I would strongly recommend that, if you are in the habit of sticking with the same beers that you have always drunk, give your tastebuds a treat and try something different in the future. You won’t like everything, but give the new Scottish breweries beers a try and I guarantee that you will soon find plenty of beers to your taste.

Unfortunately, although beer sales increased, sales in pubs declined. The positive thing to take from the figures is that this drop – at 0.8 per cent – is the smallest since 1996. Hopefully, this is a signal that the decline in the on trade has finally been arrested and I look forward to beer sales in pubs increasing in the coming years.

There are many benefits of walking to the pub, having a couple of pints of real ale, chatting to friends – or even strangers – and walking home. Walking is good for you, pure and simple, people who are moderate drinkers, all other things being equal, have a higher life expectancy than non- drinkers and social intercourse is good for your mental health.

With any luck, this should be the year that the pub finally starts to reclaims its rightful place at the centre of community life. Remember that, whatever problems with alcohol Scotland may have, well-run community pubs are part of the solution and cheap supermarket hooch is almost the entire problem.

Whilst it is fantastic to see overall beer sales back in growth for the first time in ten years, it is vitally important that beer sales in pubs move back into growth too. The 0.8 per cent drop in pub beer may well be the smallest decline in nearly two decades, but if we want to see fewer pubs closing it is vital that number is pushed into positive growth. A third beer duty cut in next month’s budget will help ensure that 2015 is the year when pub beer sales finally start growing again.
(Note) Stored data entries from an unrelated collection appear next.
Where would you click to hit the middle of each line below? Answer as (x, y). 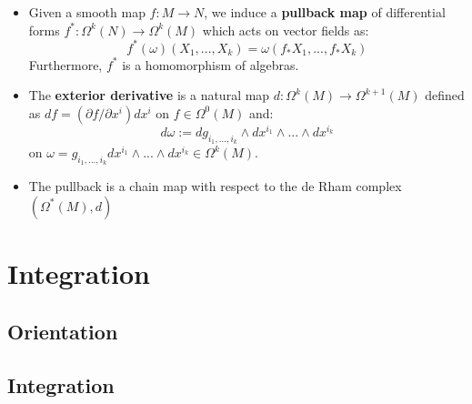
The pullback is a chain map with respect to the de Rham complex (215, 186)
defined (445, 95)
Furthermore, (65, 64)
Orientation (63, 331)
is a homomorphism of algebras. (211, 64)
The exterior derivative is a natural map (149, 95)
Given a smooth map (87, 12)
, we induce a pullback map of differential (325, 12)

Finally, in my last article I argued that the Scottish Government should seriously consider a legislative consent motion to ensure that all of the benefits that are going to accrue to lessees of the large pub-owning companies which own 500 pubs or more (pubcos) in England – thanks to the addition of the Market Rent Only (MRO) option in the Small Business, Enterprise and Employment Bill that is currently wending its way through Westminster – will apply in Scotland also.

Since then, two things have happened: the first is that the government has come forward with a revised clause on the MRO option, which almost certainly means that it will be part of the bill and constitutes a great victory for those of us who have been campaigning for this option over the past ten years.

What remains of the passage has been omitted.